Clearly, I am concerned about things like an Ebola pandemic, war, martial law, and economic collapse.  I’m a news junkie and am gifted (or cursed) with a vivid imagination.  But personal things can cause a lot of upheaval when you are on a tight budget.  And if Murphy’s Law holds true (and it often does) whatever can go wrong, will go wrong, generally at the worst possible time.

Take my SUV, for example. (Please, take it and give me a different one!)  I was driving down the road on Monday when I noticed that it was beginning to overheat. I pulled over, let it cool down, and limped in at 20 miles an hour to a nearby shop, hoping it was something little like a leaky radiator cap.

Alas, it was something big like leaky head gaskets. And by big, I mean about $2000.  Oh, and another week or so without a vehicle.

My poor little emergency fund, that I had been cultivating and growing, is now kaput, along with a couple of weeks of pay.  Imagine my delight.

I was seriously upset. In a funk. Blue as the moon. Which will, of course, get me precisely nowhere.

First, improve your attitude.

If I allowed myself to linger in that funk, all I would do is think about what I’m missing, how I’m stuck at home, and how awful things are. Not productive.

I started feeling ever-so-slightly better when I thought to myself, “Hey, this is ‘practice’ for a real, genuine, can’t-leave-the-house disaster. I can write about this.”

Not much better, but better enough that I’m not weeping into my coffee or planning a dramatic 10 mile walk to the nearest Starbucks so that I could plunge face first into a gigantic Frappuccino for solace.

Then I started thinking about the stuff that I had really planned on getting before starting my no-grocery-store challenge.  Like laundry detergent, for example.  I was also going to hit the farmer’s market and stock up on some veggies that I don’t yet have growing at my place.  Alas, what I have is…well, what I have.

Then I started thinking about the awesome ways I could deal with these things. And I felt inspired and energized because of the challenges.  Also, I had something interesting to write about, because it is a sad reflection of the economy that many of us are in a situation very much like this, where one large unexpected expense can be temporarily life-altering.

While it still bites the big one that I have to spend $2000 on a vehicle repair, as soon as I changed my attitude and began thinking about solutions instead of problems, I felt a thousand times better and reverted to my normal optimistic self.
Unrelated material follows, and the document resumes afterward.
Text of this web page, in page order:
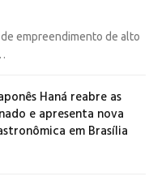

Second, be creative in your solutions.

So, in response to the instant, “Oh my gosh, I’m stranded and I need so much stuff from the store” reaction, I began doing an inventory of what I have on hand to fulfill those needs.

I”d been planning to make my own laundry detergent for ages and have all of the supplies on hand in such abundance that I could wash clothes from now until the Second Coming and still have homemade laundry soap left over for those white robes. (You can read about making your own laundry detergent HERE.)

As far as the food goes, well, wants aren’t needs. We have a stockpile, home canned goods, and stuff in the freezer.  I’m a prepper, and we’d honestly be perfectly well fed if we didn’t go to the store or farmer’s market for the next 6 months.  It might get a bit repetitious, but we’d be nourished and far from hungry.  Plus, I have vast amounts of coffee on hand, so I’ll be pleasant, too.

I realized that honestly, there isn’t one single thing I desperately need that I can’t make or improvise.  And maybe I’m weird but I find improvisation to be a lot of fun, and I get an actual “rush” when my make-shift solutions end up working really well.  You know that quote, “Necessity is the mother of invention.”  I really like that far better than the Murphy quote.

Third, there are usually some silver linings.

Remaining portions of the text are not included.